Ooops!), which were used to imitate spoken non-verbal cues. Another study, which focused on the subtitles of British television programs, revealed that they often contain “typos and other non-word-like structures (like
aaaarrrrgh or
zzzzzzzzzzzz)” (
Van Heuven et al. 2014). Such examples are representatives of ‘new’ imitative SD-1 words, which shows that such rare lexis is visually presented in subtitles quite frequently. In these words, letter repetition indicates gemination (consonant lengthening) or vowel lengthening, both of which are typical traits of ideophones (
Voeltz and Kilian-Hatz 2001) and SD-1 onomatopoeic interjections (
Flaksman 2015). We assume that we might observe these frequency effects in the performance of the English participants. To our knowledge, there are no similar studies in Russian therefore it is problematic to draw conclusions in this respect. Word prevalence (i.e., the number of people who know the word) might be an additional factor to explain the fact that some low-frequency words are recognized as quickly and accurately as high-frequency words are (
Brysbaert et al. 2019). These observations may account for the significant delay in the recognition of words at SD-1 in Russian.

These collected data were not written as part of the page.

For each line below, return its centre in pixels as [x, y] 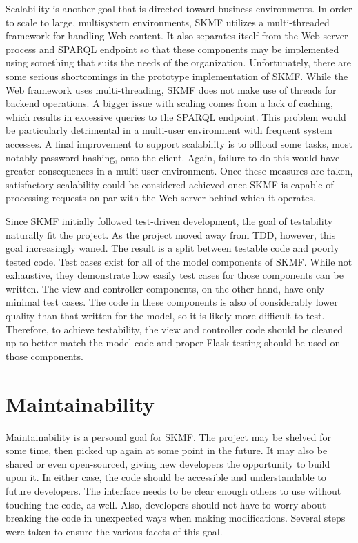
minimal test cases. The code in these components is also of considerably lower [172, 302]
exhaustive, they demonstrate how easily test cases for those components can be [175, 275]
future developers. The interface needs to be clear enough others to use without [173, 490]
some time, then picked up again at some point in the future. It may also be [167, 450]
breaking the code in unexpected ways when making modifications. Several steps [176, 518]
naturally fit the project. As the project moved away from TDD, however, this [171, 234]
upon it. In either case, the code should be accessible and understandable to [166, 477]
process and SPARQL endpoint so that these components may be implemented [172, 49]
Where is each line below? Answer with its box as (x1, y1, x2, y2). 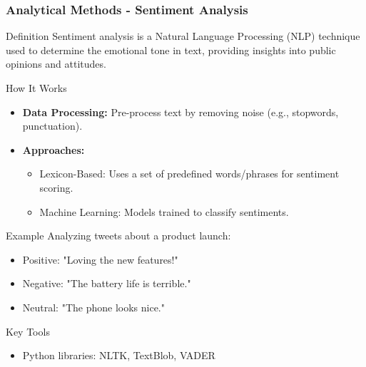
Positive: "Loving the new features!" (22, 252, 178, 267)
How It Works (6, 81, 67, 95)
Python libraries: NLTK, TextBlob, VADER (22, 348, 215, 363)
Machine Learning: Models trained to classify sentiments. (39, 204, 289, 219)
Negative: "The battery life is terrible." (22, 276, 191, 291)
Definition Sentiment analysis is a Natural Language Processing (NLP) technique (6, 29, 360, 43)
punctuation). (22, 118, 83, 133)
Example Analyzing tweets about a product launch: (6, 228, 231, 243)
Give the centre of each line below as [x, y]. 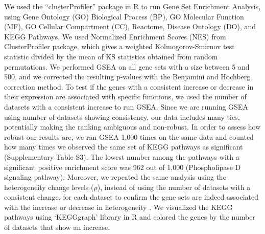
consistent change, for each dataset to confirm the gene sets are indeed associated [131, 197]
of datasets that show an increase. [57, 227]
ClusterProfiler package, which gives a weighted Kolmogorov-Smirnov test [119, 46]
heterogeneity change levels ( [49, 187]
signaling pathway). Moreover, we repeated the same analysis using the [115, 177]
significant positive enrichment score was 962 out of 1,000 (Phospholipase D [123, 167]
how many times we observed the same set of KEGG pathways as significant [124, 147]
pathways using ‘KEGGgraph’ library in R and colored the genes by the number [130, 217]

Last, but not least, we should take into consideration the differences between individuals in terms of their cognitive abilities, for example, in the degree of semantic reliance. There are also the psycholinguistic features of target word stimuli to consider such as familiarity, imageability, emotional valence, and emotional arousal, which can affect the process of visual recognition when filled with an individual meaning for the participant (
Citron et al. 2014). The task in the current study was to answer as quickly and accurately as possible, emphasizing speed over accuracy. It means that subjects should rather rely on orthographic code, which results in faster responses to words with more neighbors (
Binder et al. 2003). However, if some of the subjects chose to put greater emphasis on accuracy (in which case we observe a reverse picture: responses to words with few or no neighbors are faster), a somewhat different explanation for the response patterns could be provided. If this was the case with our English participants, for example, this could partially account for their response pattern (the SD-2 group was the lowest to recognize among all SD-groups, with the mean number of neighbors of 2.1).